_DATA LISTING_:
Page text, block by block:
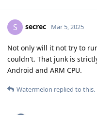
S secrec Mar 5, 2025
Not only will it not try to
couldn't. That junk is
Android and ARM CPU.
Watermelon replied to this.
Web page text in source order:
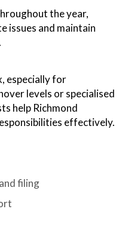
the year,
issues and maintain
especially for
levels or specialised
help Richmond
effectively.
filing
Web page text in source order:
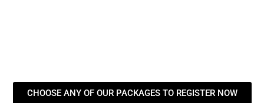
CHOOSE ANY OF OUR PACKAGES TO REGISTER NOW
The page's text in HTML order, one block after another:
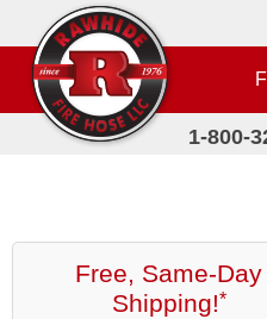
1-800-
Free, Same-Day
Shipping!*
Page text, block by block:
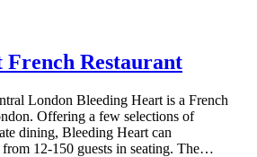
Restaurant
London Bleeding Heart is a French
Offering a few selections of
dining, Bleeding Heart can
from 12-150 guests in seating. The…
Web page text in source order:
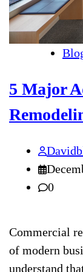
5 Major
0
Commercial
of modern
understand
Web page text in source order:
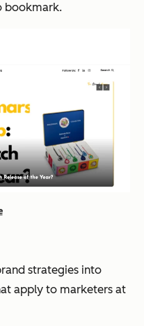
bookmark.
strategies into
apply to marketers at
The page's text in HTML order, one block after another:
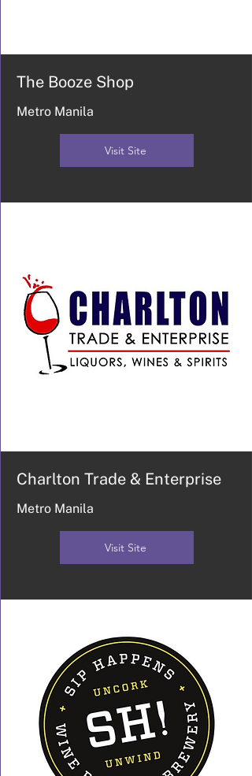
The Booze Shop
Metro Manila
Visit Site
Charlton Trade & Enterprise
Metro Manila
Visit Site
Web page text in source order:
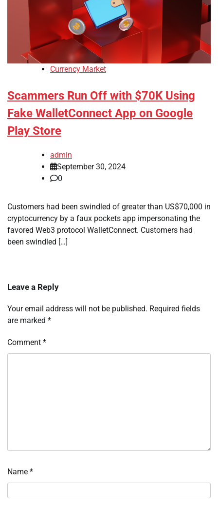
Currency Market
Scammers Run Off with $70K Using
Fake WalletConnect App on Google
Play Store
admin
September 30, 2024
0
Customers had been swindled of greater than US$70,000 in
cryptocurrency by a faux pockets app impersonating the
favored Web3 protocol WalletConnect. Customers had
been swindled […]
Leave a Reply
Your email address will not be published. Required fields
are marked *
Comment *
Name *
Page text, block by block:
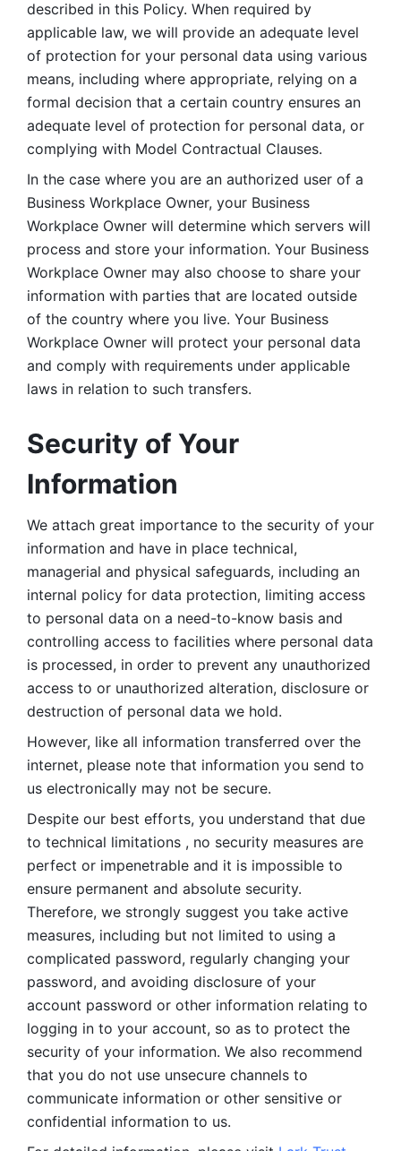
described in this Policy. When required by
applicable law, we will provide an adequate level
of protection for your personal data using various
means, including where appropriate, relying on a
formal decision that a certain country ensures an
adequate level of protection for personal data, or
complying with Model Contractual Clauses.
In the case where you are an authorized user of a
Business Workplace Owner, your Business
Workplace Owner will determine which servers will
process and store your information. Your Business
Workplace Owner may also choose to share your
information with parties that are located outside
of the country where you live. Your Business
Workplace Owner will protect your personal data
and comply with requirements under applicable
laws in relation to such transfers.
Security of Your
Information
We attach great importance to the security of your
information and have in place technical,
managerial and physical safeguards, including an
internal policy for data protection, limiting access
to personal data on a need-to-know basis and
controlling access to facilities where personal data
is processed, in order to prevent any unauthorized
access to or unauthorized alteration, disclosure or
destruction of personal data we hold.
However, like all information transferred over the
internet, please note that information you send to
us electronically may not be secure.
Despite our best efforts, you understand that due
to technical limitations , no security measures are
perfect or impenetrable and it is impossible to
ensure permanent and absolute security.
Therefore, we strongly suggest you take active
measures, including but not limited to using a
complicated password, regularly changing your
password, and avoiding disclosure of your
account password or other information relating to
logging in to your account, so as to protect the
security of your information. We also recommend
that you do not use unsecure channels to
communicate information or other sensitive or
confidential information to us.
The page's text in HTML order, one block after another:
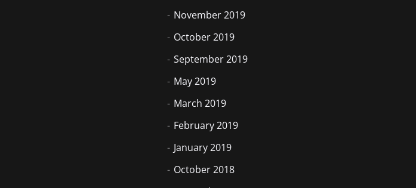
November 2019
October 2019
September 2019
May 2019
March 2019
February 2019
January 2019
October 2018
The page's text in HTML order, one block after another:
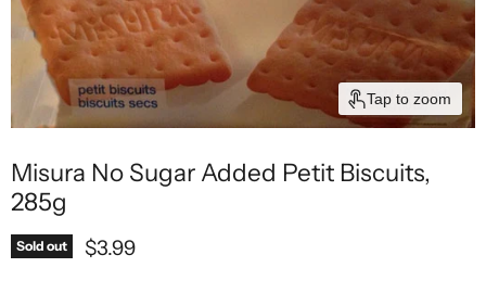
Tap to zoom
Misura No Sugar Added Petit Biscuits,
285g
Sold out Current price
$3.99
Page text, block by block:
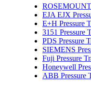
ROSEMOUNT
EJA EJX
E+H Pressure
3151 Pressure
PDS Pressure
SIEMENS
Fuji Pressure
Honeywell
ABB Pressure
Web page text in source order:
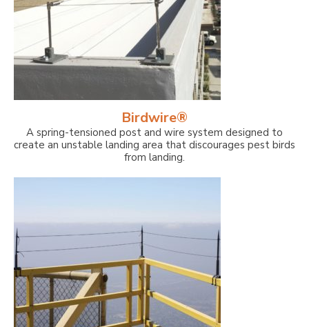
Birdwire®
A spring-tensioned post and wire system designed to
create an unstable landing area that discourages pest birds
from landing.
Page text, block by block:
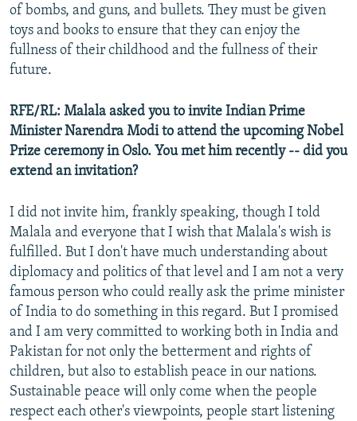
of bombs, and guns, and bullets. They must be given
toys and books to ensure that they can enjoy the
fullness of their childhood and the fullness of their
future.
RFE/RL: Malala asked you to invite Indian Prime
Minister Narendra Modi to attend the upcoming Nobel
Prize ceremony in Oslo. You met him recently -- did you
extend an invitation?
I did not invite him, frankly speaking, though I told
Malala and everyone that I wish that Malala's wish is
fulfilled. But I don't have much understanding about
diplomacy and politics of that level and I am not a very
famous person who could really ask the prime minister
of India to do something in this regard. But I promised
and I am very committed to working both in India and
Pakistan for not only the betterment and rights of
children, but also to establish peace in our nations.
Sustainable peace will only come when the people
respect each other's viewpoints, people start listening
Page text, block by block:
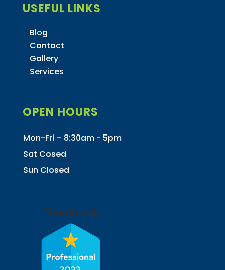
USEFUL LINKS
Blog
Contact
Gallery
Services
OPEN HOURS
Mon-Fri – 8:30am - 5pm
Sat Cosed
Sun Closed
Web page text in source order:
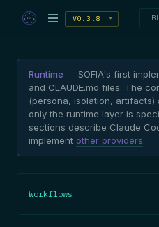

_WHAT THIS TASK INVOLVES_: Could you print the listing above word for word, without its pictures?

_RESULT OF THIS EXERCISE_:
Page text, block by block:
S secrec Mar 5, 2025
Not only will it not try to
couldn't. That junk is
Android and ARM CPU.
Watermelon replied to this.
Web page text in source order:
the year,
issues and maintain
especially for
levels or specialised
help Richmond
effectively.
filing
Web page text in source order:
CHOOSE ANY OF OUR PACKAGES TO REGISTER NOW
The page's text in HTML order, one block after another:
1-800-
Free, Same-Day
Shipping!*
Page text, block by block:
Restaurant
London Bleeding Heart is a French
Offering a few selections of
dining, Bleeding Heart can
from 12-150 guests in seating. The…
Web page text in source order:
5 Major
0
Commercial
of modern
understand
Web page text in source order:
bookmark.
strategies into
apply to marketers at
The page's text in HTML order, one block after another:
The Booze Shop
Metro Manila
Visit Site
Charlton Trade & Enterprise
Metro Manila
Visit Site
Web page text in source order:
Currency Market
Scammers Run Off with $70K Using
Fake WalletConnect App on Google
Play Store
admin
September 30, 2024
0
Customers had been swindled of greater than US$70,000 in
cryptocurrency by a faux pockets app impersonating the
favored Web3 protocol WalletConnect. Customers had
been swindled […]
Leave a Reply
Your email address will not be published. Required fields
are marked *
Comment *
Name *
Page text, block by block:
described in this Policy. When required by
applicable law, we will provide an adequate level
of protection for your personal data using various
means, including where appropriate, relying on a
formal decision that a certain country ensures an
adequate level of protection for personal data, or
complying with Model Contractual Clauses.
In the case where you are an authorized user of a
Business Workplace Owner, your Business
Workplace Owner will determine which servers will
process and store your information. Your Business
Workplace Owner may also choose to share your
information with parties that are located outside
of the country where you live. Your Business
Workplace Owner will protect your personal data
and comply with requirements under applicable
laws in relation to such transfers.
Security of Your
Information
We attach great importance to the security of your
information and have in place technical,
managerial and physical safeguards, including an
internal policy for data protection, limiting access
to personal data on a need-to-know basis and
controlling access to facilities where personal data
is processed, in order to prevent any unauthorized
access to or unauthorized alteration, disclosure or
destruction of personal data we hold.
However, like all information transferred over the
internet, please note that information you send to
us electronically may not be secure.
Despite our best efforts, you understand that due
to technical limitations , no security measures are
perfect or impenetrable and it is impossible to
ensure permanent and absolute security.
Therefore, we strongly suggest you take active
measures, including but not limited to using a
complicated password, regularly changing your
password, and avoiding disclosure of your
account password or other information relating to
logging in to your account, so as to protect the
security of your information. We also recommend
that you do not use unsecure channels to
communicate information or other sensitive or
confidential information to us.
The page's text in HTML order, one block after another:
November 2019
October 2019
September 2019
May 2019
March 2019
February 2019
January 2019
October 2018
The page's text in HTML order, one block after another:
Tap to zoom
Misura No Sugar Added Petit Biscuits,
285g
Sold out Current price
$3.99
Page text, block by block:
ROSEMOUNT
EJA EJX
E+H Pressure
3151 Pressure
PDS Pressure
SIEMENS
Fuji Pressure
Honeywell
ABB Pressure
Web page text in source order:
Birdwire®
A spring-tensioned post and wire system designed to
create an unstable landing area that discourages pest birds
from landing.
Page text, block by block:
of bombs, and guns, and bullets. They must be given
toys and books to ensure that they can enjoy the
fullness of their childhood and the fullness of their
future.
RFE/RL: Malala asked you to invite Indian Prime
Minister Narendra Modi to attend the upcoming Nobel
Prize ceremony in Oslo. You met him recently -- did you
extend an invitation?
I did not invite him, frankly speaking, though I told
Malala and everyone that I wish that Malala's wish is
fulfilled. But I don't have much understanding about
diplomacy and politics of that level and I am not a very
famous person who could really ask the prime minister
of India to do something in this regard. But I promised
and I am very committed to working both in India and
Pakistan for not only the betterment and rights of
children, but also to establish peace in our nations.
Sustainable peace will only come when the people
respect each other's viewpoints, people start listening
Page text, block by block:
USEFUL LINKS
Blog
Contact
Gallery
Services
OPEN HOURS
Mon-Fri – 8:30am - 5pm
Sat Cosed
Sun Closed
Web page text in source order:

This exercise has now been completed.